Мерцающая мгла (Дуров) - страница 142

Но бог с ними, с местными достопримечательностями. Интересно посмотреть, но не это сейчас главное, до лаза добраться бы. А расстояние до лаза тоже заметно не сокращается, неужели он так далеко?! Когда Михаил приближался к лазам на Каменное Дерево или в мир лаптежников, он чувствовал приближение лазов ясно и четко, даже с трехсот километров. По идее и с тысячи километров должно приближение чувствоваться, а здесь кажется, что лаз ближе не стал. Сколько же до него?! Десять тысяч? Сто тысяч?! При скорости пять километров в час можно за пару-тройку лет и сотню тысяч километров пройти, но вдруг до лаза миллион, десять миллионов?
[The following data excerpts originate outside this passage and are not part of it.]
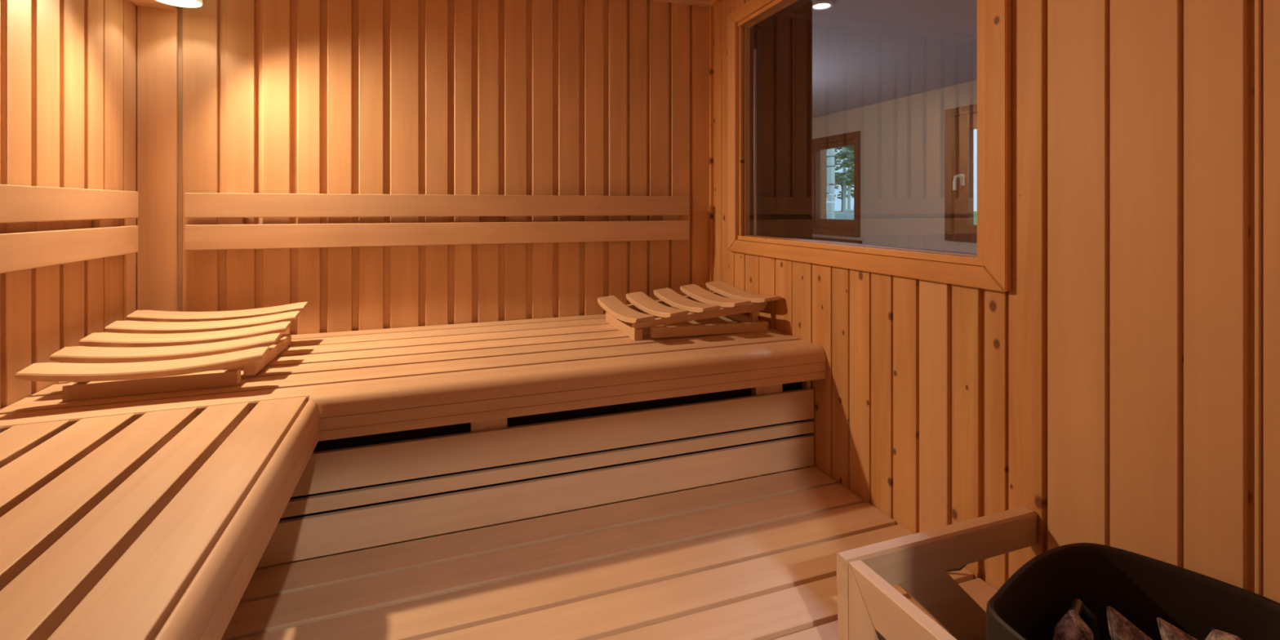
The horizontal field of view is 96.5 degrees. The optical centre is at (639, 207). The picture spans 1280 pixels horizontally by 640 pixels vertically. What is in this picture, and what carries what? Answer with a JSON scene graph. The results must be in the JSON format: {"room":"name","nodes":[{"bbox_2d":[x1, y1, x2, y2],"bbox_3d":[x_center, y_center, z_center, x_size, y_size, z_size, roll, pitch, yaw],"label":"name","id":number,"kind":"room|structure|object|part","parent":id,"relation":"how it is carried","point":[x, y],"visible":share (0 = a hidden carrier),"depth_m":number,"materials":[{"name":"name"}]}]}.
{"room":"spa","nodes":[
{"label":"spa","id":0,"kind":"room"},
{"bbox_2d":[0,0,137,409],"bbox_3d":[-1.079,0.325,0.564,0.076,2.250,2.356,0,0,-20],"label":"wall","id":1,"kind":"structure","parent":0,"point":[68,68],"depth_m":1.29,"materials":[{"name":"brown wood"}]},
{"bbox_2d":[0,184,138,273],"bbox_3d":[-1.049,0.041,0.642,0.032,0.166,1.921,0,0,-20],"label":"backrest","id":2,"kind":"object","parent":1,"relation":"attached to","point":[24,251],"visible":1,"depth_m":1.24,"materials":[{"name":"brown wood"}]},
{"bbox_3d":[-1.041,0.087,0.644,0.017,0.074,1.921,0,0,-20],"label":"rail","id":3,"kind":"part","parent":2,"relation":"part of","materials":[{"name":"brown wood"}]},
{"bbox_3d":[-1.041,-0.006,0.644,0.017,0.072,1.921,0,0,-20],"label":"rail","id":4,"kind":"part","parent":2,"relation":"part of","materials":[{"name":"brown wood"}]},
{"bbox_2d":[177,0,709,569],"bbox_3d":[-0.581,0.325,1.956,1.960,2.250,0.077,0,0,-20],"label":"wall","id":5,"kind":"structure","parent":0,"point":[454,97],"depth_m":1.89,"materials":[{"name":"brown wood"}]},
{"bbox_2d":[137,6,177,311],"bbox_3d":[-1.371,0.325,1.624,0.092,2.250,0.012,0,0,-20],"label":"corner post","id":6,"kind":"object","parent":5,"relation":"attached to","point":[157,28],"depth_m":1.62,"materials":[{"name":"brown wood"}]},
{"bbox_2d":[128,0,203,9],"bbox_3d":[-1.306,-0.628,1.567,0.239,0.145,0.129,0,0,19],"label":"lamp","id":7,"kind":"object","parent":6,"relation":"attached to","point":[164,4],"visible":1,"depth_m":1.59,"materials":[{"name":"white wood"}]},
{"bbox_3d":[-1.249,-0.627,1.538,0.113,0.142,0.113,0,0,-20],"label":"lamp shade","id":8,"kind":"part","parent":7,"relation":"part of","materials":[{"name":"white glass"}]},
{"bbox_2d":[184,192,688,250],"bbox_3d":[-0.559,0.042,1.905,1.575,0.164,0.036,0,0,-20],"label":"backrest","id":9,"kind":"object","parent":5,"relation":"attached to","point":[230,233],"visible":1,"depth_m":1.83,"materials":[{"name":"brown wood"}]},
{"bbox_3d":[-0.556,0.087,1.897,1.575,0.072,0.018,0,0,-20],"label":"rail","id":10,"kind":"part","parent":9,"relation":"part of","materials":[{"name":"brown wood"}]},
{"bbox_3d":[-0.556,-0.005,1.897,1.575,0.072,0.018,0,0,-20],"label":"rail","id":11,"kind":"part","parent":9,"relation":"part of","materials":[{"name":"brown wood"}]},
{"bbox_2d":[654,0,715,7],"bbox_3d":[-0.563,-0.788,1.906,1.808,0.023,0.032,0,0,-20],"label":"trim","id":12,"kind":"structure","parent":5,"relation":"attached to","point":[704,3],"depth_m":2.18,"materials":[{"name":"brown wood"}]},
{"bbox_2d":[760,0,812,239],"bbox_3d":[0.528,0.305,2.136,0.237,2.290,0.064,0,0,-20],"label":"wall partition","id":13,"kind":"structure","parent":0,"point":[786,42],"depth_m":2.11,"materials":[{"name":"brown wood"}]},
{"bbox_2d":[811,0,977,118],"bbox_3d":[0.600,-0.870,1.281,5.200,0.060,8.200,0,0,-20],"label":"ceiling","id":14,"kind":"structure","parent":0,"point":[865,52],"depth_m":3.04,"materials":[{"name":"paint"}]},
{"bbox_2d":[812,0,833,10],"bbox_3d":[0.753,-0.835,2.368,0.096,0.010,0.096,0,0,-20],"label":"recessed light","id":15,"kind":"object","parent":14,"relation":"in","point":[819,5],"visible":0.9,"depth_m":2.36,"materials":[{"name":"white paint"}]},
{"bbox_2d":[812,80,977,253],"bbox_3d":[2.889,0.305,2.111,0.110,2.290,8.000,0,0,-20],"label":"wall","id":16,"kind":"structure","parent":0,"point":[902,140],"depth_m":4.37,"materials":[{"name":"beige paint"}]},
{"bbox_2d":[811,130,860,236],"bbox_3d":[1.763,-0.195,5.130,0.090,0.890,0.675,0,0,-20],"label":"window","id":17,"kind":"structure","parent":16,"relation":"in","point":[820,226],"depth_m":5.09,"materials":[{"name":"brown wood"}]},
{"bbox_3d":[1.770,-0.195,5.133,0.055,0.780,0.565,0,0,-20],"label":"sash","id":18,"kind":"part","parent":17,"relation":"part of","materials":[{"name":"brown wood"}]},
{"bbox_2d":[812,236,862,244],"bbox_3d":[1.713,0.297,5.120,0.050,0.035,0.740,0,0,-20],"label":"trim","id":19,"kind":"structure","parent":16,"relation":"attached to","point":[813,237],"depth_m":5.01,"materials":[{"name":"brown wood"}]},
{"bbox_2d":[944,103,977,242],"bbox_3d":[2.287,-0.225,3.619,0.133,0.910,0.806,0,0,-20],"label":"window","id":20,"kind":"structure","parent":16,"relation":"in","point":[960,122],"depth_m":3.89,"materials":[{"name":"brown wood"}]},
{"bbox_3d":[2.162,-0.170,3.870,0.075,0.111,0.038,0,0,-1],"label":"handle","id":21,"kind":"part","parent":20,"relation":"part of","materials":[{"name":"white paint"}]},
{"bbox_3d":[2.315,-0.225,3.629,0.055,0.800,0.696,0,0,-20],"label":"sash","id":22,"kind":"part","parent":20,"relation":"part of","materials":[{"name":"brown wood"}]},
{"bbox_2d":[713,0,1279,603],"bbox_3d":[0.692,0.325,1.206,0.076,2.250,2.356,0,0,-20],"label":"wall","id":23,"kind":"structure","parent":0,"point":[1123,392],"depth_m":0.94,"materials":[{"name":"brown wood"}]},
{"bbox_2d":[709,6,713,485],"bbox_3d":[0.277,0.337,2.220,0.013,2.227,0.014,0,0,-20],"label":"trim","id":24,"kind":"structure","parent":23,"relation":"attached to","point":[711,8],"depth_m":2.21,"materials":[{"name":"brown wood"}]},
{"bbox_2d":[708,0,722,4],"bbox_3d":[0.647,-0.788,1.175,0.030,0.023,2.168,0,0,-20],"label":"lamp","id":25,"kind":"structure","parent":23,"relation":"attached to","point":[711,2],"depth_m":2.17,"materials":[{"name":"brown wood"}]},
{"bbox_2d":[727,0,1011,292],"bbox_3d":[0.547,-0.270,1.590,0.096,0.860,1.075,0,0,-20],"label":"window","id":26,"kind":"structure","parent":23,"relation":"in","point":[993,255],"depth_m":1.28,"materials":[{"name":"brown wood"}]},
{"bbox_3d":[0.336,-0.270,2.055,0.016,0.857,0.056,0,0,-20],"label":"casing","id":27,"kind":"part","parent":26,"relation":"part of","materials":[{"name":"brown wood"}]},
{"bbox_3d":[0.509,-0.677,1.576,0.016,0.045,1.070,0,0,-20],"label":"casing","id":28,"kind":"part","parent":26,"relation":"part of","materials":[{"name":"brown wood"}]},
{"bbox_3d":[0.409,-0.230,2.029,0.012,0.659,0.011,0,0,-20],"label":"locking rod","id":29,"kind":"part","parent":26,"relation":"part of","materials":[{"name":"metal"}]},
{"bbox_3d":[0.509,0.138,1.576,0.016,0.042,1.070,0,0,-20],"label":"casing","id":30,"kind":"part","parent":26,"relation":"part of","materials":[{"name":"brown wood"}]},
{"bbox_3d":[0.685,-0.270,1.092,0.016,0.857,0.044,0,0,-20],"label":"casing","id":31,"kind":"part","parent":26,"relation":"part of","materials":[{"name":"brown wood"}]},
{"bbox_3d":[0.582,1.480,1.328,5.200,0.060,8.500,0,0,-20],"label":"floor","id":32,"kind":"structure","parent":0,"visible":0},
{"bbox_2d":[0,396,319,639],"bbox_3d":[-0.663,0.919,0.366,0.564,1.061,1.532,0,0,-20],"label":"bench","id":33,"kind":"object","parent":32,"relation":"on","point":[157,525],"visible":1,"depth_m":0.73,"materials":[{"name":"brown wood"}]},
{"bbox_2d":[221,466,997,639],"bbox_3d":[-0.245,1.093,1.031,1.801,0.713,0.614,0,0,-20],"label":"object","id":34,"kind":"structure","parent":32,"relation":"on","point":[753,558],"depth_m":1.13,"materials":[{"name":"brown wood"}]},
{"bbox_2d":[0,314,826,568],"bbox_3d":[-0.451,0.563,1.596,1.804,0.348,0.688,0,0,-20],"label":"bench","id":35,"kind":"object","parent":34,"relation":"on","point":[424,431],"visible":0.66,"depth_m":1.37,"materials":[{"name":"brown wood"}]},
{"bbox_2d":[14,302,307,401],"bbox_3d":[-1.072,0.332,1.369,0.400,0.114,0.482,0,0,-20],"label":"headrest cover","id":36,"kind":"object","parent":35,"relation":"on","point":[153,351],"visible":1,"depth_m":1.25,"materials":[{"name":"brown wood"}]},
{"bbox_3d":[-0.961,0.327,1.434,0.022,0.052,0.415,0,0,-20],"label":"inclined rail","id":37,"kind":"part","parent":36,"relation":"part of","materials":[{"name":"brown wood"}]},
{"bbox_3d":[-0.944,0.370,1.458,0.022,0.037,0.353,0,0,-20],"label":"rail","id":38,"kind":"part","parent":36,"relation":"part of","materials":[{"name":"brown wood"}]},
{"bbox_3d":[-0.471,0.403,1.652,1.804,0.028,0.569,0,0,-20],"label":"seat","id":39,"kind":"part","parent":35,"relation":"part of","materials":[{"name":"brown wood"}]},
{"bbox_2d":[597,280,780,340],"bbox_3d":[0.143,0.332,1.871,0.482,0.114,0.400,0,0,-20],"label":"headrest cover","id":40,"kind":"object","parent":35,"relation":"on","point":[629,319],"visible":1,"depth_m":1.78,"materials":[{"name":"brown wood"}]},
{"bbox_3d":[0.106,0.329,1.992,0.450,0.054,0.022,0,0,-20],"label":"inclined rail","id":41,"kind":"part","parent":40,"relation":"part of","materials":[{"name":"brown wood"}]},
{"bbox_3d":[0.113,0.370,2.021,0.388,0.037,0.022,0,0,-20],"label":"rail","id":42,"kind":"part","parent":40,"relation":"part of","materials":[{"name":"brown wood"}]},
{"bbox_3d":[0.192,0.329,1.753,0.450,0.054,0.022,0,0,-20],"label":"inclined rail","id":43,"kind":"part","parent":40,"relation":"part of","materials":[{"name":"brown wood"}]},
{"bbox_3d":[0.216,0.370,1.737,0.388,0.037,0.022,0,0,-20],"label":"rail","id":44,"kind":"part","parent":40,"relation":"part of","materials":[{"name":"brown wood"}]},
{"bbox_2d":[945,564,967,572],"bbox_3d":[0.622,0.698,1.150,0.111,0.077,0.013,0,0,17],"label":"cable","id":45,"kind":"object","parent":34,"relation":"on","point":[961,567],"visible":0.2,"depth_m":1.15,"materials":[{"name":"brown"}]},
{"bbox_2d":[836,506,1036,639],"bbox_3d":[0.668,1.000,0.539,0.416,0.901,0.938,0,0,-20],"label":"guard","id":46,"kind":"object","parent":32,"relation":"on","point":[869,607],"visible":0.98,"depth_m":0.93,"materials":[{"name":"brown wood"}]},
{"bbox_3d":[0.328,1.028,0.899,0.021,0.843,0.024,0,0,-20],"label":"post","id":47,"kind":"part","parent":46,"relation":"part of","materials":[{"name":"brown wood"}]},
{"bbox_3d":[0.342,1.000,0.861,0.022,0.900,0.056,0,0,-20],"label":"post","id":48,"kind":"part","parent":46,"relation":"part of","materials":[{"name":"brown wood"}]},
{"bbox_3d":[0.488,0.582,0.459,0.022,0.066,0.910,0,0,-20],"label":"rail","id":49,"kind":"part","parent":46,"relation":"part of","materials":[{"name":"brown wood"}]},
{"bbox_3d":[0.513,0.578,0.967,0.416,0.058,0.026,0,0,-20],"label":"rail","id":50,"kind":"part","parent":46,"relation":"part of","materials":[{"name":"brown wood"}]},
{"bbox_2d":[986,542,1279,639],"bbox_3d":[0.649,0.975,0.628,0.375,0.950,0.431,0,0,-20],"label":"heater","id":51,"kind":"object","parent":32,"relation":"on","point":[1086,579],"visible":0.93,"depth_m":0.80,"materials":[{"name":"black metal"}]},
{"bbox_2d":[1053,609,1093,639],"bbox_3d":[0.571,0.560,0.745,0.060,0.058,0.046,0,0,-20],"label":"stone","id":52,"kind":"object","parent":51,"relation":"in","point":[1071,626],"visible":1,"depth_m":0.74,"materials":[{"name":"stone"}]},
{"bbox_2d":[1106,605,1152,639],"bbox_3d":[0.632,0.557,0.734,0.051,0.076,0.037,0,0,-20],"label":"stone","id":53,"kind":"object","parent":51,"relation":"in","point":[1120,628],"visible":1,"depth_m":0.73,"materials":[{"name":"stone"}]},
{"bbox_2d":[1156,617,1197,639],"bbox_3d":[0.687,0.554,0.716,0.067,0.056,0.049,0,0,-20],"label":"stone","id":54,"kind":"object","parent":51,"relation":"in","point":[1168,631],"visible":1,"depth_m":0.72,"materials":[{"name":"stone"}]},
{"bbox_2d":[1204,627,1242,639],"bbox_3d":[0.722,0.553,0.708,0.050,0.056,0.041,0,0,-38],"label":"stone","id":55,"kind":"object","parent":51,"relation":"in","point":[1215,634],"visible":1,"depth_m":0.70,"materials":[{"name":"stone"}]},
{"label":"outside","id":56,"kind":"structure","parent":0,"visible":0},
{"bbox_2d":[826,210,977,224],"bbox_3d":[21.048,0.560,35.282,56.380,0.120,68.000,0,0,-20],"label":"lawn","id":57,"kind":"structure","parent":56,"point":[975,212],"depth_m":32.25,"materials":[{"name":"green plant"}]},
{"bbox_2d":[820,149,826,218],"bbox_3d":[3.455,-1.050,10.835,0.160,3.100,0.180,0,0,-20],"label":"timber post","id":58,"kind":"object","parent":57,"relation":"on","point":[823,153],"visible":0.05,"depth_m":10.78,"materials":[{"name":"wood"}]},
{"bbox_2d":[826,148,835,218],"bbox_3d":[4.214,-1.036,12.609,0.096,3.072,0.162,0,0,-20],"label":"pillar","id":59,"kind":"structure","parent":57,"relation":"on","point":[830,161],"depth_m":12.55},
{"bbox_2d":[826,146,853,212],"bbox_3d":[9.203,-1.852,26.170,3.941,4.708,4.196,0,0,26],"label":"tree","id":60,"kind":"object","parent":57,"relation":"on","point":[842,180],"visible":0.15,"depth_m":25.97,"materials":[{"name":"green plant"}]},
{"bbox_3d":[9.203,-2.600,26.170,3.941,3.212,4.196,0,0,26],"label":"crown","id":61,"kind":"part","parent":60,"relation":"part of","materials":[{"name":"green plant"}]},
{"bbox_2d":[826,147,853,208],"bbox_3d":[12.861,-2.401,34.946,5.279,5.808,4.711,0,0,-20],"label":"tree","id":62,"kind":"object","parent":57,"relation":"on","point":[836,157],"visible":0.06,"depth_m":35.01,"materials":[{"name":"green plant"}]},
{"bbox_3d":[12.861,-3.299,34.946,5.279,4.012,4.711,0,0,-20],"label":"crown","id":63,"kind":"part","parent":62,"relation":"part of","materials":[{"name":"green plant"}]},
{"bbox_2d":[826,208,853,219],"bbox_3d":[7.139,0.290,20.509,0.400,0.420,5.300,0,0,-20],"label":"wall","id":64,"kind":"structure","parent":57,"relation":"on","point":[848,214],"depth_m":19.92,"materials":[{"name":"stone"}]},
{"bbox_2d":[826,173,853,212],"bbox_3d":[16.256,-1.159,45.854,5.545,3.331,6.443,0,0,-20],"label":"tree","id":65,"kind":"object","parent":57,"relation":"on","point":[842,185],"visible":0.12,"depth_m":45.83,"materials":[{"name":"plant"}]},
{"bbox_3d":[16.256,-1.731,45.854,5.545,2.186,6.443,0,0,-20],"label":"crown","id":66,"kind":"part","parent":65,"relation":"part of","materials":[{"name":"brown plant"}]},
{"bbox_2d":[839,145,853,208],"bbox_3d":[8.480,-1.834,21.581,2.034,4.689,2.178,0,0,25],"label":"tree","id":67,"kind":"object","parent":57,"relation":"on","point":[849,156],"visible":0.15,"depth_m":21.52,"materials":[{"name":"green plant"}]},
{"bbox_3d":[8.480,-2.594,21.581,2.034,3.169,2.178,0,0,25],"label":"crown","id":68,"kind":"part","parent":67,"relation":"part of","materials":[{"name":"green plant"}]}
]}
Пока дойдешь — состаришься, а если в этом раю старение организма не предусмотрено — забудешь, зачем идешь.

Воспаленное воображение нарисовало неприглядное будущее: Михаил изо дня в день топает по волнистой равнине, срывает плоды, спит под приютниками, купается в бассейнах и из последних сил пытается понять: ближе стал лаз, или нет. Как, потеряв надежду, топится в бассейне, но оказывается, что смерть в этом раю тоже не предусмотрена, приходится воскресать. Как снова идет вперед, потому что делать больше нечего. Как пытается идти в других направлениях, и ничего в сущности не меняется. Как снова пытается покончить с собой, то на рукаве куртки вешается, то голодом себя морит. А то начинает прорезать ножом яму в «почве», но возникает впечатление, что слой почвы — тоже бесконечной толщины.

Сизифу позавидуешь, он хотя бы знал, сколько ему камень вверх толкать. И точно знал, что впереди — бесконечность, знал, за что ему это все. А вдруг Михаил умер, попал в ад, и в качестве наказания получил бесконечное путешествие за призрачной надеждой? За какие такие грехи, интересно знать? Почему грешнику не сообщили, какое преступление он совершил? Или неизвестность — тоже часть наказание? Тогда возникает сомнение в справедливости судей. Впрочем, справедливости вообще не существует, фикция она.

Тут внутренний голос снова нарушил свое презрительное молчание: «В природе нет такой штуки, как справедливость. Справедливость, ее люди придумали. Но в природе много чего нет, вертолетов тоже нет в природе, их тоже люди придумали. Зато теперь вертолеты есть, приходится как-то с ними жить, как-то их существование учитывать. Вот и со справедливостью тоже самое…» — «И при чем тут я?!» — оборвал Михаил свой внутренний голос. «А что ты сделал, чтобы справедливости больше стало?» — ехидно спросил внутренний голос. «А что я мог?» — «Как это, что мог? По мирам лазить! Вот ты собирался своих родителей на Косую Стрелу отвести, а почему только их? Почему не какого-нибудь больного раком?» — «Я не могу помочь всем!» — «Ну, не можешь, но можешь помочь некоторым. У других пролазников — та же проблема, приходится сортировать. И они мучаются выбором, кому помогать, кому нет. А ты так никому помочь и не собрался», — «Я собирался помочь миру Семь Камней», — «Да, собирался. Но не потому что тебе жалко тамошних жителей, а из-за Ники, потому что Семь Камней — ее родной мир. Ты нехороший человек, нехороших людей не жалко, соответственно хватит себя жалеть».